[DATA FOR PROCESSING Boundary: Start]

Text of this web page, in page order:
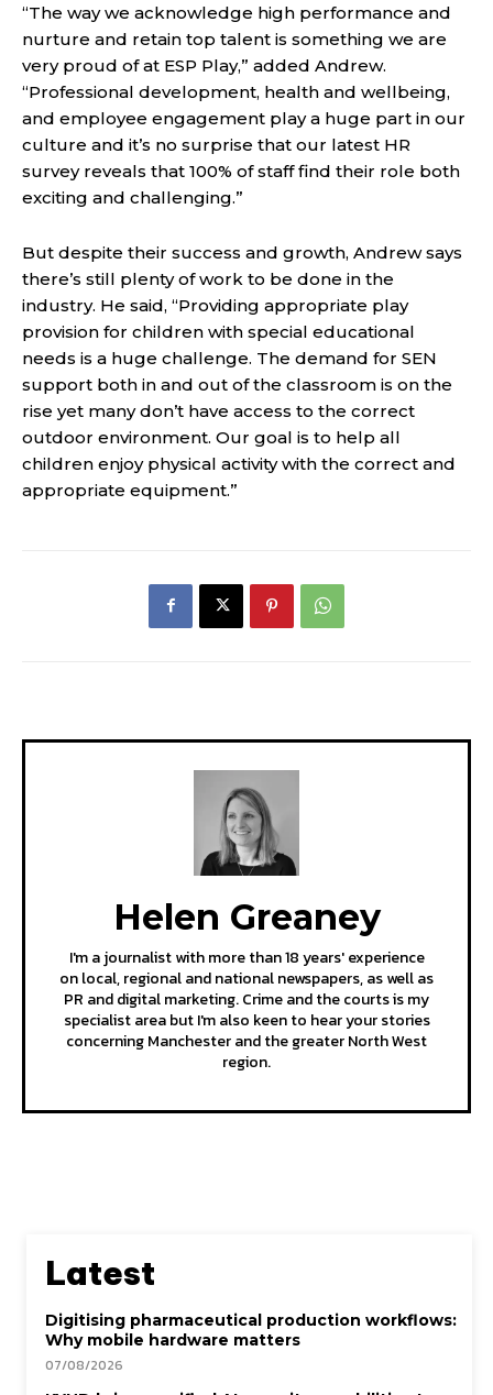
“The way we acknowledge high performance and
nurture and retain top talent is something we are
very proud of at ESP Play,” added Andrew.
“Professional development, health and wellbeing,
and employee engagement play a huge part in our
culture and it’s no surprise that our latest HR
survey reveals that 100% of staff find their role both
exciting and challenging.”
But despite their success and growth, Andrew says
there’s still plenty of work to be done in the
industry. He said, “Providing appropriate play
provision for children with special educational
needs is a huge challenge. The demand for SEN
support both in and out of the classroom is on the
rise yet many don’t have access to the correct
outdoor environment. Our goal is to help all
children enjoy physical activity with the correct and
appropriate equipment.”
Helen Greaney
I'm a journalist with more than 18 years' experience
on local, regional and national newspapers, as well as
PR and digital marketing. Crime and the courts is my
specialist area but I'm also keen to hear your stories
concerning Manchester and the greater North West
region.
Latest
Digitising pharmaceutical production workflows:
Why mobile hardware matters
07/08/2026
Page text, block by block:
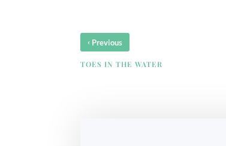
‹ Previous
TOES IN THE WATER
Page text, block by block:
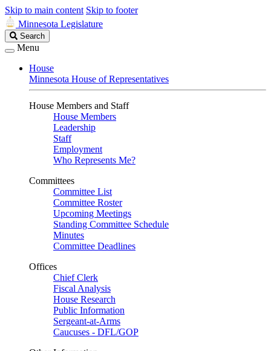
Skip to main content Skip to footer
Minnesota Legislature
Search
Legislature
Search
Menu
House
Minnesota House of Representatives
House Members and Staff
House Members
Leadership
Staff
Employment
Who Represents Me?
Committees
Committee List
Committee Roster
Upcoming Meetings
Standing Committee Schedule
Minutes
Committee Deadlines
Offices
Chief Clerk
Fiscal Analysis
House Research
Public Information
Sergeant-at-Arms
Caucuses - DFL/GOP
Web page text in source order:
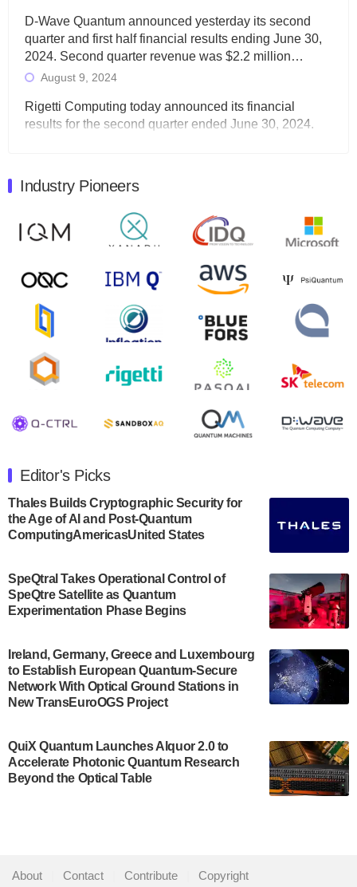
D-Wave Quantum announced yesterday its second
quarter and first half financial results ending June 30,
2024. Second quarter revenue was $2.2 million…
August 9, 2024
Rigetti Computing today announced its financial
results for the second quarter ended June 30, 2024.
Quantum Machines, an Israeli quantum computing
control solutions provider, announced yesterday that it
will inaugural Adaptive Quantum Circuits (AQC…
August 9, 2024
Zapata AI today announced that it will release its
second quarter 2024 financial results before market
open on Wednesday, August 14th, 2024. A…
August 8, 2024
Rigetti Computing announced yesterday that it will
release second quarter 2024 results on Thursday,
July 30, 2024
announced its new Minor in Quantum Science and
Engineering.…
July 30, 2024
The Bloch Quantum Tech Hub was awarded a
US Department of Commerce’s Economic
Development…
A senior vice president at IonQ recently revealed
some technical details about the IonQ Tempo
quantum system: Tempo will be IonQ's first
system to…
Singapore research organisations and
Quantinuum signed a Memorandum of
Understanding (MoU) on 23 July enabling access
partnership for the quantum industry. This
Industry Pioneers
Editor's Picks
Thales Builds Cryptographic Security for
the Age of AI and Post-Quantum
ComputingAmericasUnited States
SpeQtral Takes Operational Control of
SpeQtre Satellite as Quantum
Experimentation Phase Begins
Ireland, Germany, Greece and Luxembourg
to Establish European Quantum-Secure
Network With Optical Ground Stations in
New TransEuroOGS Project
QuiX Quantum Launches Alquor 2.0 to
Accelerate Photonic Quantum Research
Beyond the Optical Table
About Contact Contribute Copyright
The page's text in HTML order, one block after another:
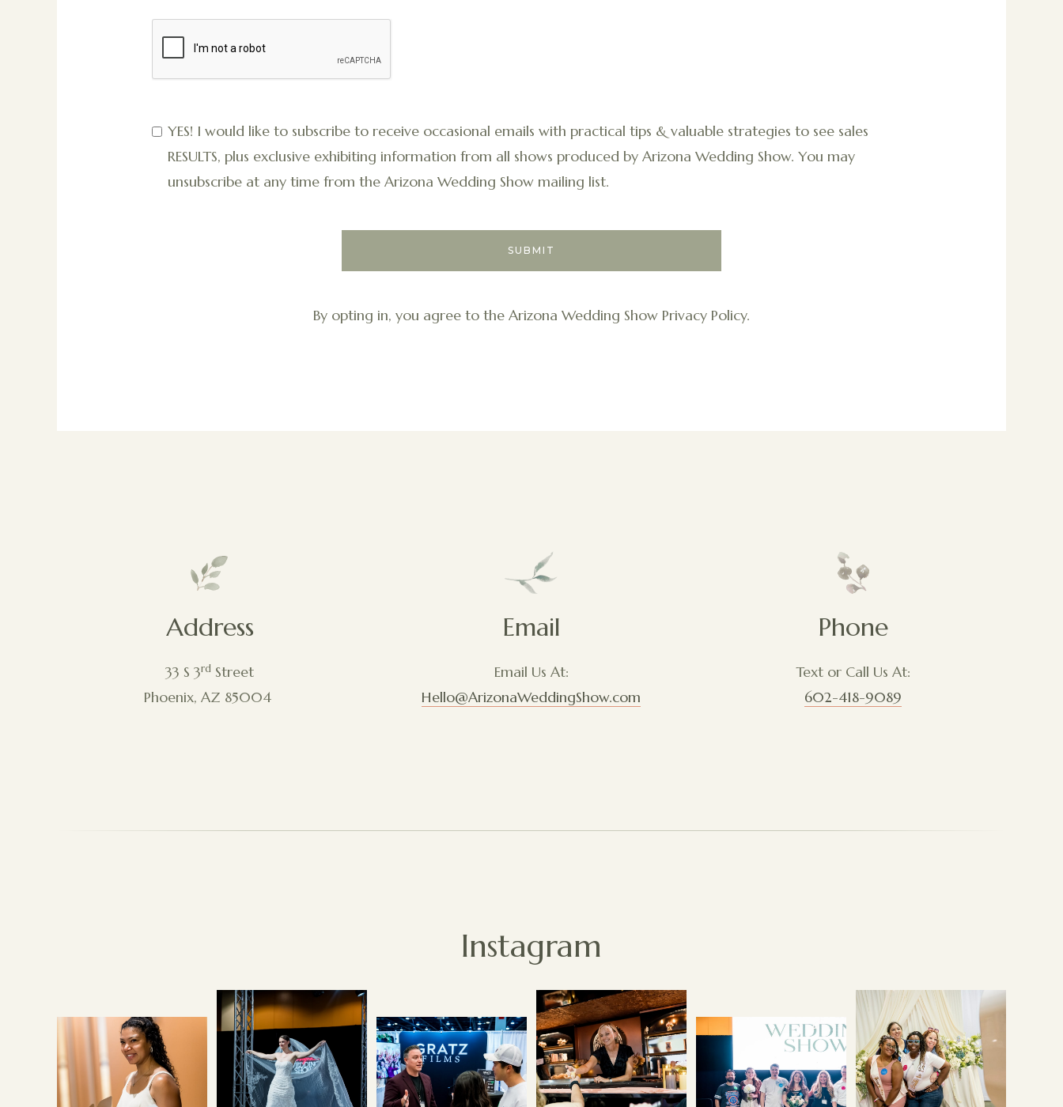
YES! I would like to subscribe to receive occasional emails with practical tips & valuable strategies to see sales
RESULTS, plus exclusive exhibiting information from all shows produced by Arizona Wedding Show. You may
unsubscribe at any time from the Arizona Wedding Show mailing list.
By opting in, you agree to the Arizona Wedding Show Privacy Policy.
Address
33 S 3rd Street
Phoenix, AZ 85004
Email
Email Us At:
Hello@ArizonaWeddingShow.com
Phone
Text or Call Us At:
602-418-9089
Instagram
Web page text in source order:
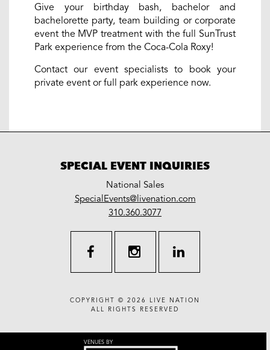
Give your birthday bash, bachelor and
bachelorette party, team building or corporate
event the MVP treatment with the full SunTrust
Park experience from the Coca-Cola Roxy!
Contact our event specialists to book your
private event or full park experience now.
SPECIAL EVENT INQUIRIES
National Sales
LiveNation
special
SpecialEvents@livenation.com
work
310.360.3077
facebookinstagram
COPYRIGHT © 2026 LIVE NATION
ALL RIGHTS RESERVED
VENUES BY

[DATA FOR PROCESSING Boundary: End]

ABOUT THIS TASK –
What is needed is an exact output of the records above, with every picture left out.

TASK SOLUTION –
Text of this web page, in page order:
“The way we acknowledge high performance and
nurture and retain top talent is something we are
very proud of at ESP Play,” added Andrew.
“Professional development, health and wellbeing,
and employee engagement play a huge part in our
culture and it’s no surprise that our latest HR
survey reveals that 100% of staff find their role both
exciting and challenging.”
But despite their success and growth, Andrew says
there’s still plenty of work to be done in the
industry. He said, “Providing appropriate play
provision for children with special educational
needs is a huge challenge. The demand for SEN
support both in and out of the classroom is on the
rise yet many don’t have access to the correct
outdoor environment. Our goal is to help all
children enjoy physical activity with the correct and
appropriate equipment.”
Helen Greaney
I'm a journalist with more than 18 years' experience
on local, regional and national newspapers, as well as
PR and digital marketing. Crime and the courts is my
specialist area but I'm also keen to hear your stories
concerning Manchester and the greater North West
region.
Latest
Digitising pharmaceutical production workflows:
Why mobile hardware matters
07/08/2026
Page text, block by block:
‹ Previous
TOES IN THE WATER
Page text, block by block:
Skip to main content Skip to footer
Minnesota Legislature
Search
Legislature
Search
Menu
House
Minnesota House of Representatives
House Members and Staff
House Members
Leadership
Staff
Employment
Who Represents Me?
Committees
Committee List
Committee Roster
Upcoming Meetings
Standing Committee Schedule
Minutes
Committee Deadlines
Offices
Chief Clerk
Fiscal Analysis
House Research
Public Information
Sergeant-at-Arms
Caucuses - DFL/GOP
Web page text in source order:
D-Wave Quantum announced yesterday its second
quarter and first half financial results ending June 30,
2024. Second quarter revenue was $2.2 million…
August 9, 2024
Rigetti Computing today announced its financial
results for the second quarter ended June 30, 2024.
Quantum Machines, an Israeli quantum computing
control solutions provider, announced yesterday that it
will inaugural Adaptive Quantum Circuits (AQC…
August 9, 2024
Zapata AI today announced that it will release its
second quarter 2024 financial results before market
open on Wednesday, August 14th, 2024. A…
August 8, 2024
Rigetti Computing announced yesterday that it will
release second quarter 2024 results on Thursday,
July 30, 2024
announced its new Minor in Quantum Science and
Engineering.…
July 30, 2024
The Bloch Quantum Tech Hub was awarded a
US Department of Commerce’s Economic
Development…
A senior vice president at IonQ recently revealed
some technical details about the IonQ Tempo
quantum system: Tempo will be IonQ's first
system to…
Singapore research organisations and
Quantinuum signed a Memorandum of
Understanding (MoU) on 23 July enabling access
partnership for the quantum industry. This
Industry Pioneers
Editor's Picks
Thales Builds Cryptographic Security for
the Age of AI and Post-Quantum
ComputingAmericasUnited States
SpeQtral Takes Operational Control of
SpeQtre Satellite as Quantum
Experimentation Phase Begins
Ireland, Germany, Greece and Luxembourg
to Establish European Quantum-Secure
Network With Optical Ground Stations in
New TransEuroOGS Project
QuiX Quantum Launches Alquor 2.0 to
Accelerate Photonic Quantum Research
Beyond the Optical Table
About Contact Contribute Copyright
The page's text in HTML order, one block after another:
YES! I would like to subscribe to receive occasional emails with practical tips & valuable strategies to see sales
RESULTS, plus exclusive exhibiting information from all shows produced by Arizona Wedding Show. You may
unsubscribe at any time from the Arizona Wedding Show mailing list.
By opting in, you agree to the Arizona Wedding Show Privacy Policy.
Address
33 S 3rd Street
Phoenix, AZ 85004
Email
Email Us At:
Hello@ArizonaWeddingShow.com
Phone
Text or Call Us At:
602-418-9089
Instagram
Web page text in source order:
Give your birthday bash, bachelor and
bachelorette party, team building or corporate
event the MVP treatment with the full SunTrust
Park experience from the Coca-Cola Roxy!
Contact our event specialists to book your
private event or full park experience now.
SPECIAL EVENT INQUIRIES
National Sales
LiveNation
special
SpecialEvents@livenation.com
work
310.360.3077
facebookinstagram
COPYRIGHT © 2026 LIVE NATION
ALL RIGHTS RESERVED
VENUES BY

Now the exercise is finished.